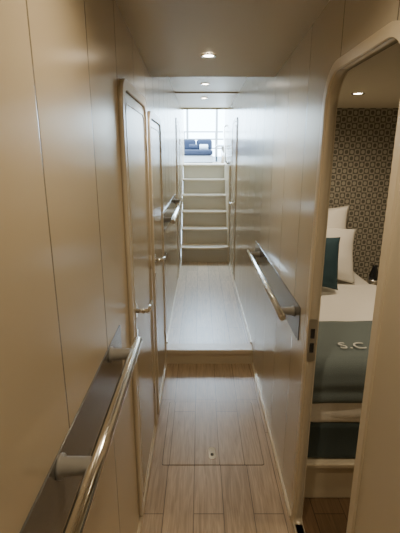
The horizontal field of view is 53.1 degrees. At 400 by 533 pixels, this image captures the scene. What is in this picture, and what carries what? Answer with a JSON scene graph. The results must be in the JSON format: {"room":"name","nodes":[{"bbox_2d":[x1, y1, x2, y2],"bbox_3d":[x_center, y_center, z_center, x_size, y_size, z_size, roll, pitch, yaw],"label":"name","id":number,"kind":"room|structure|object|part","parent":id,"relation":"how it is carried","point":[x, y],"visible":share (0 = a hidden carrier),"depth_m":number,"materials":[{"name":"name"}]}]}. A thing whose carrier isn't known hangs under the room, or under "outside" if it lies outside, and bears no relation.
{"room":"ship interior","nodes":[
{"label":"ship interior","id":0,"kind":"room"},
{"bbox_2d":[0,0,183,532],"bbox_3d":[-0.304,-0.468,2.931,0.060,2.660,8.500,0,15,0],"label":"wall","id":1,"kind":"structure","parent":0,"point":[64,285],"depth_m":0.79,"materials":[{"name":"paint"}]},
{"bbox_2d":[20,325,141,532],"bbox_3d":[-0.230,0.520,0.484,0.090,0.159,1.855,0,15,0],"label":"handrail","id":2,"kind":"object","parent":1,"relation":"attached to","point":[49,512],"visible":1,"depth_m":0.82,"materials":[{"name":"grey metal"}]},
{"bbox_3d":[-0.200,0.461,0.480,0.031,0.031,1.680,0,15,0],"label":"rail","id":3,"kind":"part","parent":2,"relation":"part of","materials":[{"name":"silver metal"}]},
{"bbox_2d":[118,79,156,515],"bbox_3d":[-0.267,0.165,1.872,0.018,1.835,0.640,0,15,0],"label":"frame","id":4,"kind":"object","parent":1,"relation":"attached to","point":[125,86],"visible":0.8,"depth_m":1.60,"materials":[{"name":"paint"}]},
{"bbox_2d":[125,93,154,497],"bbox_3d":[-0.270,0.172,1.874,0.009,1.764,0.554,0,15,0],"label":"door","id":5,"kind":"structure","parent":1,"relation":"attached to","point":[138,200],"depth_m":1.81,"materials":[{"name":"paint"}]},
{"bbox_2d":[135,303,137,317],"bbox_3d":[-0.263,0.182,1.648,0.006,0.060,0.044,0,15,0],"label":"rose","id":6,"kind":"object","parent":5,"relation":"attached to","point":[136,305],"visible":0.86,"depth_m":1.64,"materials":[{"name":"silver metal"}]},
{"bbox_2d":[137,308,146,312],"bbox_3d":[-0.240,0.182,1.648,0.043,0.020,0.020,0,15,0],"label":"spindle","id":7,"kind":"object","parent":6,"relation":"attached to","point":[139,310],"visible":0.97,"depth_m":1.64,"materials":[{"name":"silver metal"}]},
{"bbox_2d":[143,299,152,313],"bbox_3d":[-0.216,0.169,1.699,0.030,0.022,0.136,2,16,7],"label":"lever","id":8,"kind":"object","parent":7,"relation":"attached to","point":[149,306],"visible":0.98,"depth_m":1.67,"materials":[{"name":"silver metal"}]},
{"bbox_2d":[125,103,154,491],"bbox_3d":[-0.264,0.172,1.874,0.004,1.700,0.490,0,15,0],"label":"bead","id":9,"kind":"object","parent":5,"relation":"attached to","point":[127,103],"visible":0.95,"depth_m":1.76,"materials":[{"name":"paint"}]},
{"bbox_2d":[137,414,158,532],"bbox_3d":[-0.269,1.325,1.178,0.010,0.018,4.164,0,15,0],"label":"baseboard","id":10,"kind":"structure","parent":1,"relation":"attached to","point":[140,518],"depth_m":1.79,"materials":[{"name":"paint"}]},
{"bbox_2d":[147,111,166,413],"bbox_3d":[-0.267,-0.018,2.589,0.018,1.805,0.640,0,15,0],"label":"frame","id":11,"kind":"object","parent":1,"relation":"attached to","point":[150,115],"visible":0.64,"depth_m":2.36,"materials":[{"name":"paint"}]},
{"bbox_2d":[151,120,165,400],"bbox_3d":[-0.270,-0.011,2.591,0.009,1.734,0.554,0,15,0],"label":"leaf","id":12,"kind":"object","parent":1,"relation":"attached to","point":[155,144],"visible":0.66,"depth_m":2.55,"materials":[{"name":"paint"}]},
{"bbox_2d":[151,126,165,397],"bbox_3d":[-0.264,-0.011,2.591,0.004,1.670,0.490,0,15,0],"label":"bead","id":13,"kind":"object","parent":12,"relation":"attached to","point":[151,126],"visible":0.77,"depth_m":2.71,"materials":[{"name":"paint"}]},
{"bbox_2d":[163,193,182,231],"bbox_3d":[-0.228,-0.518,3.675,0.095,0.160,1.640,0,15,0],"label":"handrail","id":14,"kind":"object","parent":1,"relation":"attached to","point":[171,209],"visible":0.96,"depth_m":3.43,"materials":[{"name":"grey metal"}]},
{"bbox_3d":[-0.199,-0.525,3.626,0.038,0.038,1.530,0,15,0],"label":"rail","id":15,"kind":"part","parent":14,"relation":"part of","materials":[{"name":"silver metal"}]},
{"bbox_2d":[167,261,181,343],"bbox_3d":[-0.269,0.275,4.530,0.010,0.016,2.614,0,15,0],"label":"baseboard","id":16,"kind":"structure","parent":1,"relation":"attached to","point":[181,261],"depth_m":3.92,"materials":[{"name":"paint"}]},
{"bbox_2d":[176,123,180,270],"bbox_3d":[-0.270,-0.850,5.056,0.009,1.809,0.614,0,15,0],"label":"leaf","id":17,"kind":"object","parent":1,"relation":"attached to","point":[178,154],"visible":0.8,"depth_m":4.93,"materials":[{"name":"paint"}]},
{"bbox_2d":[176,118,180,277],"bbox_3d":[-0.271,-0.857,5.054,0.010,1.880,0.700,0,15,0],"label":"frame","id":18,"kind":"object","parent":1,"relation":"attached to","point":[177,121],"visible":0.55,"depth_m":4.73,"materials":[{"name":"paint"}]},
{"bbox_2d":[177,125,180,268],"bbox_3d":[-0.264,-0.850,5.056,0.004,1.745,0.550,0,15,0],"label":"bead","id":19,"kind":"object","parent":1,"relation":"attached to","point":[177,125],"visible":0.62,"depth_m":5.12,"materials":[{"name":"paint"}]},
{"bbox_2d":[181,108,228,109],"bbox_3d":[0.073,-2.438,5.779,0.694,0.320,0.040,0,15,0],"label":"trim","id":20,"kind":"structure","parent":1,"relation":"attached to","point":[181,108],"depth_m":5.80,"materials":[{"name":"paint"}]},
{"bbox_2d":[175,92,237,93],"bbox_3d":[0.073,-1.903,4.392,0.694,0.012,0.040,0,15,0],"label":"trim","id":21,"kind":"structure","parent":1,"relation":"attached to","point":[175,92],"depth_m":4.37,"materials":[{"name":"paint"}]},
{"bbox_2d":[186,110,188,138],"bbox_3d":[-0.275,-3.118,8.709,0.050,1.630,0.050,0,15,0],"label":"mullion","id":22,"kind":"object","parent":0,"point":[187,118],"visible":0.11,"depth_m":8.70,"materials":[{"name":"grey plastic"}]},
{"bbox_2d":[184,162,222,163],"bbox_3d":[0.000,-2.189,8.525,4.000,0.058,3.400,0,15,0],"label":"deck","id":23,"kind":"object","parent":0,"point":[213,162],"depth_m":7.25,"materials":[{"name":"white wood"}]},
{"bbox_2d":[184,139,212,162],"bbox_3d":[-0.245,-2.328,8.046,1.010,0.460,0.650,0,15,0],"label":"sofa","id":24,"kind":"object","parent":23,"relation":"on","point":[199,151],"visible":0.65,"depth_m":7.83,"materials":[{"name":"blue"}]},
{"bbox_2d":[184,139,195,149],"bbox_3d":[-0.245,-2.493,8.213,0.325,0.230,0.160,0,15,0],"label":"cushion","id":25,"kind":"object","parent":24,"relation":"on","point":[186,141],"depth_m":8.13,"materials":[{"name":"blue fabric"}]},
{"bbox_3d":[-0.245,-2.287,8.031,0.990,0.110,0.600,0,15,0],"label":"seat","id":26,"kind":"part","parent":24,"relation":"part of","materials":[{"name":"blue fabric"}]},
{"bbox_2d":[196,139,211,149],"bbox_3d":[0.086,-2.493,8.213,0.325,0.230,0.160,0,15,0],"label":"cushion","id":27,"kind":"object","parent":24,"relation":"on","point":[200,141],"depth_m":8.13,"materials":[{"name":"blue fabric"}]},
{"bbox_2d":[184,131,223,148],"bbox_3d":[0.000,-2.753,9.199,3.800,0.686,0.032,0,15,0],"label":"guard rail","id":28,"kind":"object","parent":23,"relation":"on","point":[184,131],"visible":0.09,"depth_m":9.11,"materials":[{"name":"white metal"}]},
{"bbox_2d":[213,156,220,161],"bbox_3d":[0.000,-2.390,8.910,1.900,0.120,0.050,0,15,0],"label":"sill","id":29,"kind":"structure","parent":23,"relation":"on","point":[218,159],"depth_m":8.89,"materials":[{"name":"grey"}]},
{"bbox_2d":[215,110,217,160],"bbox_3d":[0.365,-3.118,8.709,0.050,1.630,0.050,0,15,0],"label":"mullion","id":30,"kind":"object","parent":29,"relation":"on","point":[216,132],"visible":0.54,"depth_m":8.77,"materials":[{"name":"grey plastic"}]},
{"bbox_2d":[215,145,223,162],"bbox_3d":[0.525,-2.165,7.702,0.450,0.330,0.600,0,15,0],"label":"table","id":31,"kind":"object","parent":23,"relation":"on","point":[221,146],"visible":0.54,"depth_m":7.67,"materials":[{"name":"grey"}]},
{"bbox_2d":[169,77,246,107],"bbox_3d":[0.073,-1.807,3.910,0.694,0.060,3.900,0,15,0],"label":"ceiling","id":32,"kind":"structure","parent":0,"point":[180,84],"depth_m":4.18,"materials":[{"name":"white paint"}]},
{"bbox_2d":[167,262,252,363],"bbox_3d":[0.073,0.344,4.641,0.734,0.183,3.036,0,15,0],"label":"floor","id":33,"kind":"structure","parent":0,"point":[208,326],"depth_m":3.73,"materials":[{"name":"brown wood"}]},
{"bbox_2d":[181,124,230,261],"bbox_3d":[0.076,-1.200,6.224,0.695,1.958,1.562,0,15,0],"label":"staircase","id":34,"kind":"structure","parent":33,"relation":"on","point":[206,187],"depth_m":6.07,"materials":[{"name":"paint"}]},
{"bbox_3d":[0.385,-1.859,6.047,0.051,0.578,0.668,0,15,0],"label":"grab rail","id":35,"kind":"part","parent":34,"relation":"part of","materials":[{"name":"silver metal"}]},
{"bbox_2d":[115,0,329,76],"bbox_3d":[0.073,-0.694,0.410,0.694,0.259,3.760,0,15,0],"label":"ceiling","id":36,"kind":"structure","parent":0,"point":[249,38],"depth_m":1.58,"materials":[{"name":"white paint"}]},
{"bbox_2d":[200,53,216,57],"bbox_3d":[0.040,-0.982,1.866,0.078,0.006,0.078,0,15,0],"label":"recessed light","id":37,"kind":"object","parent":36,"relation":"in","point":[205,55],"visible":1,"depth_m":1.86,"materials":[{"name":"silver metal"}]},
{"bbox_2d":[140,364,349,532],"bbox_3d":[1.003,1.315,1.349,2.594,0.066,4.500,0,15,0],"label":"floor","id":38,"kind":"structure","parent":0,"point":[179,498],"depth_m":2.14,"materials":[{"name":"brown wood"}]},
{"bbox_3d":[0.067,1.041,2.228,0.038,0.003,0.090,0,15,0],"label":"pull plate","id":39,"kind":"part","parent":38,"relation":"part of","materials":[{"name":"silver metal"}]},
{"bbox_2d":[304,272,376,497],"bbox_3d":[0.875,0.550,2.603,0.826,0.748,1.649,0,15,0],"label":"bed","id":40,"kind":"object","parent":38,"relation":"on","point":[346,313],"visible":0.43,"depth_m":1.88,"materials":[{"name":"fabric"}]},
{"bbox_2d":[322,237,340,289],"bbox_3d":[0.765,-0.035,2.643,0.382,0.382,0.190,-2,16,-7],"label":"throw cushion","id":41,"kind":"object","parent":40,"relation":"on","point":[330,271],"visible":0.43,"depth_m":2.61,"materials":[{"name":"green fabric"}]},
{"bbox_2d":[327,205,349,228],"bbox_3d":[0.860,-0.222,3.113,0.600,0.480,0.168,-2,3,5],"label":"bed pillow","id":42,"kind":"object","parent":40,"relation":"on","point":[337,217],"depth_m":3.04,"materials":[{"name":"white fabric"}]},
{"bbox_3d":[0.872,0.379,2.572,0.802,0.307,1.612,0,15,0],"label":"mattress","id":43,"kind":"part","parent":40,"relation":"part of","materials":[{"name":"white fabric"}]},
{"bbox_2d":[326,227,355,283],"bbox_3d":[0.860,-0.116,2.915,0.580,0.420,0.189,8,-13,-5],"label":"bed pillow","id":44,"kind":"object","parent":40,"relation":"on","point":[345,258],"depth_m":2.86,"materials":[{"name":"white fabric"}]},
{"bbox_2d":[312,321,371,403],"bbox_3d":[0.875,0.450,1.959,0.826,0.201,0.468,0,15,0],"label":"throw","id":45,"kind":"object","parent":40,"relation":"on","point":[342,351],"depth_m":1.76,"materials":[{"name":"green fabric"}]},
{"bbox_2d":[311,284,376,418],"bbox_3d":[0.873,0.413,2.355,0.820,0.304,1.195,0,15,0],"label":"duvet","id":46,"kind":"object","parent":40,"relation":"on","point":[346,313],"depth_m":1.97,"materials":[{"name":"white fabric"}]},
{"bbox_3d":[1.510,0.465,3.197,0.440,0.600,0.475,0,15,0],"label":"nightstand","id":47,"kind":"object","parent":38,"relation":"on","visible":0},
{"bbox_2d":[368,265,377,284],"bbox_3d":[1.330,0.087,3.064,0.077,0.200,0.077,0,15,0],"label":"carafe","id":48,"kind":"object","parent":47,"relation":"on","point":[373,275],"visible":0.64,"depth_m":3.03,"materials":[{"name":"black glass"}]},
{"bbox_2d":[224,0,399,532],"bbox_3d":[0.436,-0.468,2.931,0.032,2.660,8.500,0,15,0],"label":"wall","id":49,"kind":"structure","parent":0,"point":[279,116],"depth_m":1.69,"materials":[{"name":"paint"}]},
{"bbox_2d":[229,117,237,278],"bbox_3d":[0.417,-0.844,5.006,0.010,1.880,0.700,0,15,0],"label":"frame","id":50,"kind":"object","parent":49,"relation":"attached to","point":[236,118],"visible":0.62,"depth_m":4.69,"materials":[{"name":"paint"}]},
{"bbox_2d":[230,121,236,272],"bbox_3d":[0.415,-0.837,5.008,0.009,1.809,0.614,0,15,0],"label":"leaf","id":51,"kind":"object","parent":49,"relation":"attached to","point":[234,136],"visible":0.84,"depth_m":4.91,"materials":[{"name":"paint"}]},
{"bbox_2d":[230,129,235,271],"bbox_3d":[0.410,-0.837,5.008,0.004,1.745,0.550,0,15,0],"label":"bead","id":52,"kind":"object","parent":51,"relation":"attached to","point":[232,129],"visible":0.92,"depth_m":4.91,"materials":[{"name":"paint"}]},
{"bbox_2d":[228,261,250,343],"bbox_3d":[0.415,0.275,4.530,0.010,0.016,2.614,0,15,0],"label":"baseboard","id":53,"kind":"structure","parent":49,"relation":"attached to","point":[228,261],"depth_m":3.93,"materials":[{"name":"paint"}]},
{"bbox_2d":[251,362,290,518],"bbox_3d":[0.414,0.958,2.506,0.012,0.018,1.408,0,15,0],"label":"baseboard","id":54,"kind":"structure","parent":49,"relation":"attached to","point":[253,369],"depth_m":2.24,"materials":[{"name":"paint"}]},
{"bbox_2d":[246,240,300,339],"bbox_3d":[0.378,0.059,2.356,0.086,0.150,1.390,0,15,0],"label":"handrail","id":55,"kind":"object","parent":49,"relation":"attached to","point":[285,305],"visible":1,"depth_m":2.04,"materials":[{"name":"grey metal"}]},
{"bbox_3d":[0.350,0.051,2.292,0.031,0.031,1.250,0,15,0],"label":"rail","id":56,"kind":"part","parent":55,"relation":"part of","materials":[{"name":"silver metal"}]},
{"bbox_2d":[306,319,317,361],"bbox_3d":[0.434,0.287,1.550,0.032,0.180,0.005,0,15,0],"label":"strike plate","id":57,"kind":"object","parent":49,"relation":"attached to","point":[313,323],"visible":1,"depth_m":1.55,"materials":[{"name":"silver metal"}]},
{"bbox_2d":[291,20,399,532],"bbox_3d":[0.434,0.329,1.289,0.043,1.880,0.590,0,15,0],"label":"trim","id":58,"kind":"structure","parent":49,"relation":"attached to","point":[392,29],"depth_m":1.03,"materials":[{"name":"paint"}]},
{"bbox_2d":[329,108,398,279],"bbox_3d":[1.401,-0.396,3.236,1.898,2.360,0.050,0,15,0],"label":"wall","id":59,"kind":"structure","parent":0,"point":[364,140],"depth_m":3.12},
{"bbox_2d":[337,43,399,107],"bbox_3d":[1.376,-0.796,1.492,1.848,0.050,3.100,0,15,0],"label":"ceiling","id":60,"kind":"structure","parent":0,"point":[378,76],"depth_m":1.98,"materials":[{"name":"white paint"}]},
{"bbox_2d":[351,92,364,94],"bbox_3d":[0.900,-0.985,2.280,0.078,0.006,0.078,0,15,0],"label":"recessed light","id":61,"kind":"object","parent":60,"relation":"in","point":[354,93],"visible":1,"depth_m":2.27,"materials":[{"name":"silver metal"}]}
]}

= = =

# DIRECTIONS FOR THIS TASK
Filter the data for the string "room" and copy every line that has it.

# RESPONSE BOX
The horizontal field of view is 53.1 degrees. At 400 by 533 pixels, this image captures the scene. What is in this picture, and what carries what? Answer with a JSON scene graph. The results must be in the JSON format: {"room":"name","nodes":[{"bbox_2d":[x1, y1, x2, y2],"bbox_3d":[x_center, y_center, z_center, x_size, y_size, z_size, roll, pitch, yaw],"label":"name","id":number,"kind":"room|structure|object|part","parent":id,"relation":"how it is carried","point":[x, y],"visible":share (0 = a hidden carrier),"depth_m":number,"materials":[{"name":"name"}]}]}. A thing whose carrier isn't known hangs under the room, or under "outside" if it lies outside, and bears no relation.
{"room":"ship interior","nodes":[
{"label":"ship interior","id":0,"kind":"room"},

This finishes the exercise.